四周是無盡的黑暗,沉沉壓迫而來,空洞而岑寂,仿佛永無盡頭。一個白衣女童神色驚恐,呆立原地,怔怔出神。這女童年紀甚小,膚如凝脂,麵容精巧,煞是惹人愛憐,但此時卻目不轉睛地盯著身旁堆疊在一起的數十具屍體,身軀輕輕顫抖,顯然極是害怕。


    不出片刻,忽見一個中年人的身影出現在那女童身旁,雙手負在身後,徐徐轉過臉來,神色淡漠,輕聲道:“寂幽,爹爹殺人,你害怕麽?”小女童抬起頭來,眼眶中噙滿淚水,怯生生道:“女兒,女兒不怕……”


    那中年人溫文爾雅,生得俊逸豐神,絕似一名飽讀詩書的儒生。他神情淡漠,頷首道:“那假如連你娘也死了,你怕不怕?”小女童吃了一驚,目中懼色更濃,戰戰兢兢道:“娘也會死麽?”

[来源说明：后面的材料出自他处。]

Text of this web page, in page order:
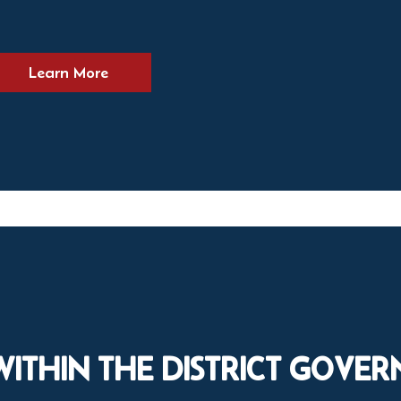
Learn More
THE DISTRICT

    中年人冷然道:“是人都會死。”小女童忍住眼淚,低下頭去,一咬牙,堅定道:“我不怕!”中年人兩眼望天,淡淡道:“很好,那爹爹告訴你,娘已經死了。”小女童聞言不覺鼻間一酸,腦中閃過一個秀美而堅毅的女子麵容,豆大淚珠滾滾落下,哽咽道:“真的嗎,娘真的死了嗎?”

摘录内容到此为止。